Glycogen storage disease type I (GSDI), also called von Gierke disease, is a rare inherited disorder characterised by the accumulation of glycogen in cells, particularly in the liver, kidneys, and small intestines. This buildup interferes with normal organ function and causes various health complications.
There are two main types of GSDI, classified based on their genetic causes and symptoms: glycogen storage disease type Ia (GSDIa) and type Ib (GSDIb). Previously, two additional forms, called types Ic and Id, were described. However, these are now recognised as variations of GSDIb. GSDIa arises through mutations in the G6PC gene that cause a deficit of the catalytic subunit G6P-alpha expressed in the liver, kidney and intestine which results in a buildup of glycogen in the cells.

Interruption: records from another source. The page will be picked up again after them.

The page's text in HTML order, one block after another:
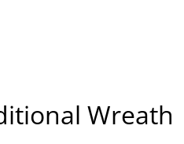
Wreath
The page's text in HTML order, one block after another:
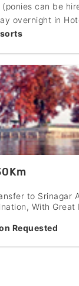
can be
overnight in
to Srinagar
With Great
Requested
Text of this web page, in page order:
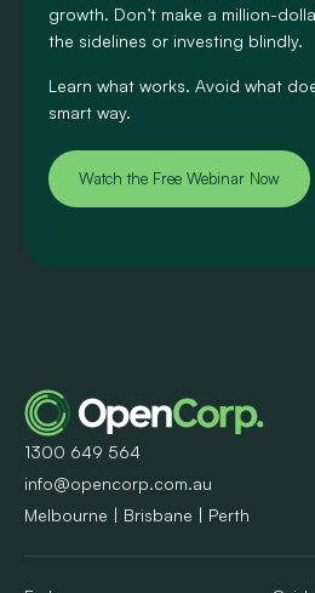
growth. Don’t make a million-
the sidelines or investing blindly.
Learn what works. Avoid what
smart way.
Watch the Free Webinar Now
1300 649 564
info@opencorp.com.au
Melbourne | Brisbane | Perth
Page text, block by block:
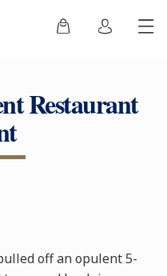
Restaurant
off an opulent 5-
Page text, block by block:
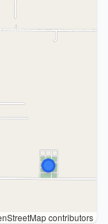
contributors
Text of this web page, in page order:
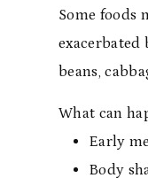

GSDI results from mutations in two genes: G6PC1 and SLC37A4. Mutations in G6PC1 cause GSDIa, while mutations in SLC37A4 lead to GSDIb.

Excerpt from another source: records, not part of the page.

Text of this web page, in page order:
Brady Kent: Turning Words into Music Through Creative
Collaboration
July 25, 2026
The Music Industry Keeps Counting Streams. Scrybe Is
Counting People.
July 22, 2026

Symptoms of GSDI typically manifest at around 3 to 4 months of age; these may include hypoglycemia (low blood sugar), lactic acidosis, hyperuricemia (high uric acid levels), and hyperlipidemia (elevated blood fats). Other features include an enlarged liver and kidneys, short stature, thin limbs, and a protruding abdomen. In GSDIb, additional issues such as neutropenia (low white blood cell count), frequent infections, oral problems, and inflammatory bowel disease are common. Adolescents and adults may develop osteoporosis, gout, kidney disease, and benign liver tumours which may progress to cancer.